→ WORK INSTRUCTION
The task calls for the lines below from the line with "work on making" to the line with "which will held", both ends included, copied exactly, without any pictures.

:: ENTRIES PROVIDED ::

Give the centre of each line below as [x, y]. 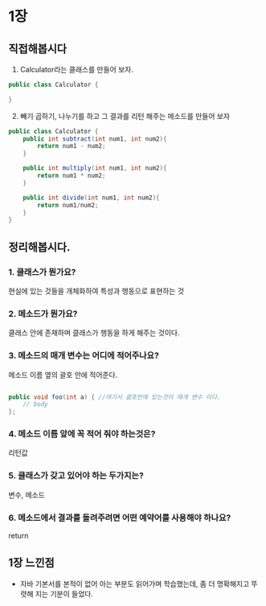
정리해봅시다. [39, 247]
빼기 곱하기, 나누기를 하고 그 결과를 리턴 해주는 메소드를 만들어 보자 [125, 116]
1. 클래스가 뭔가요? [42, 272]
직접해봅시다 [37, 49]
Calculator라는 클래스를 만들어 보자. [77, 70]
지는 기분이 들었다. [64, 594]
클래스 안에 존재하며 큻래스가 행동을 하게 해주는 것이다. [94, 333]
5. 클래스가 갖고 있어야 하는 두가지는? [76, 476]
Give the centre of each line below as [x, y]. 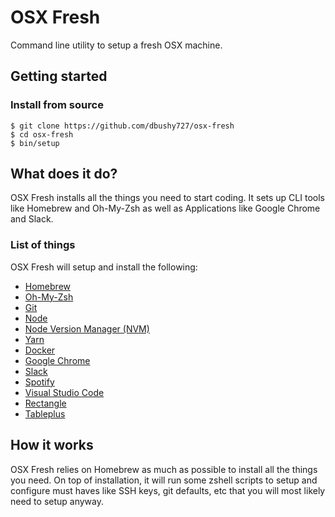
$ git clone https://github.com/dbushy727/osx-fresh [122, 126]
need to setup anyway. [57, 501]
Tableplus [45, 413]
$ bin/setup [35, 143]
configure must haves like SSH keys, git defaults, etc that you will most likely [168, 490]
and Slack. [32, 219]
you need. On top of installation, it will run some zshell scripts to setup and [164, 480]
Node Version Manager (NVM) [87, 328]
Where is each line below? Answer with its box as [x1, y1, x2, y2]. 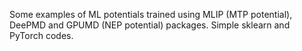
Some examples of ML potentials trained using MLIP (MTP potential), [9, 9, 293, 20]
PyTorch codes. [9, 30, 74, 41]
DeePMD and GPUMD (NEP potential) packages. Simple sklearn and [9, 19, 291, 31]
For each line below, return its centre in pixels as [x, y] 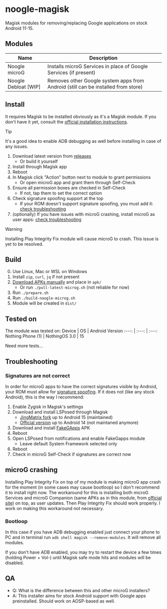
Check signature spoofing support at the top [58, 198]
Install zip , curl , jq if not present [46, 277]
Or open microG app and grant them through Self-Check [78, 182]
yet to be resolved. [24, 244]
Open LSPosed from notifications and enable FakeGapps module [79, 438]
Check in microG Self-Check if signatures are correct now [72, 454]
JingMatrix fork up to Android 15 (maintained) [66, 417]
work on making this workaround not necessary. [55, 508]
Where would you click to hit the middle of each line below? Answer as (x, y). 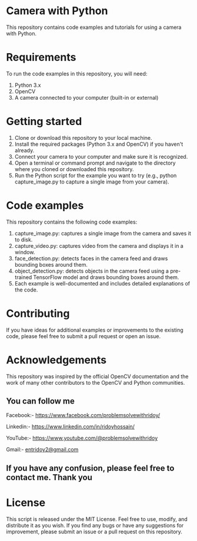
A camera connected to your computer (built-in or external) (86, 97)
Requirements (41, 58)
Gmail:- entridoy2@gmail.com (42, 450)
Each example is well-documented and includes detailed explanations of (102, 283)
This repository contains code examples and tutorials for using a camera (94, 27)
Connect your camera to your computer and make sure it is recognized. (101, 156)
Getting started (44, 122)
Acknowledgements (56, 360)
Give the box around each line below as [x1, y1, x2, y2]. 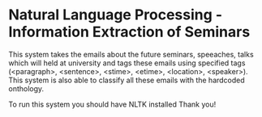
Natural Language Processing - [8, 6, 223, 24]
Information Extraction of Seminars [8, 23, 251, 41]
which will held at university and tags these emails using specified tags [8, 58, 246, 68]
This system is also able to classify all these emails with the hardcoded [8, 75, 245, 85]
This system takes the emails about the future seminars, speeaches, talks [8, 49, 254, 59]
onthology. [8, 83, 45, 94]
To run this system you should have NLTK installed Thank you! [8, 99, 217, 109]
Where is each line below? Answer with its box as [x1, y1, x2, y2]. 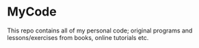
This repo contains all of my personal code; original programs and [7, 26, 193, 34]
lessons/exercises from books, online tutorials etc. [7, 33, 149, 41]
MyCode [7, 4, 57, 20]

:::

→ SOLUTION TO THE EXERCISE
work on making this workaround not necessary. [55, 508]
Where would you click to hit the middle of each line below? Answer as (x, y). 
A camera connected to your computer (built-in or external) (86, 97)
Requirements (41, 58)
Gmail:- entridoy2@gmail.com (42, 450)
Each example is well-documented and includes detailed explanations of (102, 283)
This repository contains code examples and tutorials for using a camera (94, 27)
Connect your camera to your computer and make sure it is recognized. (101, 156)
Getting started (44, 122)
Acknowledgements (56, 360)
Give the box around each line below as [x1, y1, x2, y2]. 
Natural Language Processing - [8, 6, 223, 24]
Information Extraction of Seminars [8, 23, 251, 41]
which will held at university and tags these emails using specified tags [8, 58, 246, 68]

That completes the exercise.